Formation Bio
Formation Bio Leadership & Management
Formation Bio Employee Perspectives
What’s a quotable hallmark of good management on your team — and how is it reinforced?
“We care more about the team being right than being personally right.”
The best leaders at Formation Bio don’t take credit when things go right, and they don’t point fingers when something goes wrong. They celebrate the team effort and own the outcomes. This shows up in how we run projects, debate decisions, and navigate the inevitable complexity of drug development where the stakes are incredibly high.
We bake this into our processes deliberately. During hiring, we thoroughly interview leaders across multiple dimensions, screening for values and leadership alignment in every conversation. We ask candidates to walk us through times they changed their position based on someone else’s input, or how they’ve elevated others’ contributions.
We reinforce it through how we recognize and reward performance. Our values are embedded in our leadership dimensions, and we build our upward feedback off of these dimensions. We also celebrate these behaviors through our recognition efforts, including our values awards, spotlighting leaders who exemplify what it means to put the team first.
Which forum or ritual keeps priorities and expectations clear?
At Formation Bio, we’ve adopted a multi-pronged approach to internal communications that keeps priorities clear and drives alignment.
We start by recognizing that people consume information differently. Some prefer Slack, others email, others live conversations or presentations. We’ve established norms around what should be communicated in each channel so people know where to look and what to expect.
For cross-functional visibility, we created the Leadership Exchange, which is a forum where leaders across the company can post updates, share context, and ask questions on a variety of topics. Leaders are expected to cascade information they receive to their teams, ensuring it flows across the organization.

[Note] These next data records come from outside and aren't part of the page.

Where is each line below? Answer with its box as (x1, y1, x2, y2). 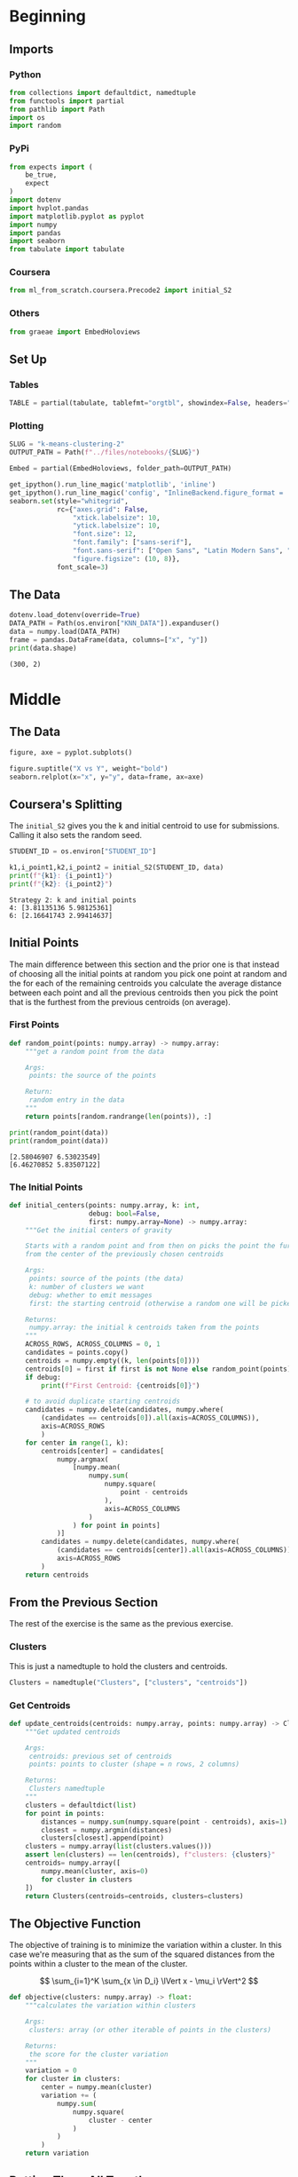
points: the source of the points (28, 1072, 157, 1081)
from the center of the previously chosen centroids (25, 1250, 224, 1259)
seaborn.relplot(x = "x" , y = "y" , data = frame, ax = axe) (9, 772, 204, 781)
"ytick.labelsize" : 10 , (72, 521, 161, 530)
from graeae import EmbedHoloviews (9, 327, 141, 336)
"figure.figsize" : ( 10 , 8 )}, (72, 554, 180, 563)
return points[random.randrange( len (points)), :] (25, 1112, 213, 1120)
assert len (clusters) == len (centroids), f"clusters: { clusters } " (25, 1850, 276, 1859)
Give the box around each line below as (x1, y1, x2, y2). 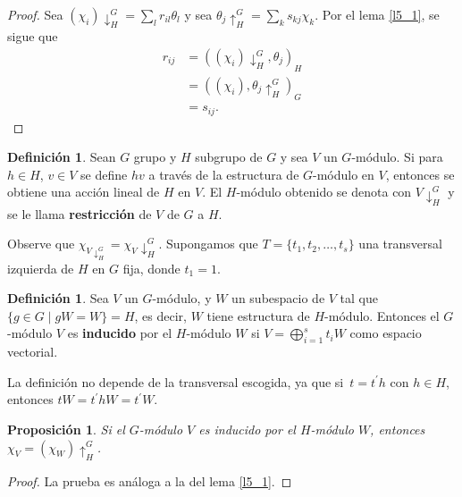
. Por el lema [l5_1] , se (315, 5, 440, 23)
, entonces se (385, 164, 455, 183)
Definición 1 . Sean (7, 147, 116, 166)
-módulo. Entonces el (324, 306, 440, 324)
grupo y (133, 147, 177, 166)
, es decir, (134, 306, 187, 324)
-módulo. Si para (351, 147, 443, 166)
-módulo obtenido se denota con (236, 182, 412, 201)
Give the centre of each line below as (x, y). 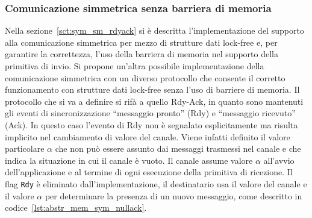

We layer in live updates through all-hands meetings twice a month, quarterly town halls paired with written artifacts covering key updates, and weekly office hours with our CEO. The office hours are particularly valuable because there’s never a set agenda. It’s just a chance to talk in an informal setting, ask questions, and get direct access to leadership thinking.
What part of the strategy excites people — and what metric shows progress?
Our mission is what excites and connects our people. It is to bring new treatments to patients faster and more efficiently. As we’ve grown and our business model has evolved and the opportunities have broadened, we’ve focused on being explicit about what has changed, what hasn’t, where we’re going and where we are today. We have always connected our business model to our mission, ensuring that we have a clear vision for how we will achieve it.
We’ve also always run employee engagement surveys, but in 2025 we made a deliberate shift. We shortened the survey to focus on the most important and actionable themes, then increased the cadence. We now run identical surveys twice a year, which enables us to measure progress on our action plans and see what’s improving or not improving more regularly.
Creating more opportunities for anonymous feedback and being transparent about the results reinforces our focus on improvement in a tangible way. People see that their input drives change. They see leadership responding. And they see how their work connects to the bigger picture. Excitement comes from momentum, and momentum comes from knowing where you stand and where you’re headed.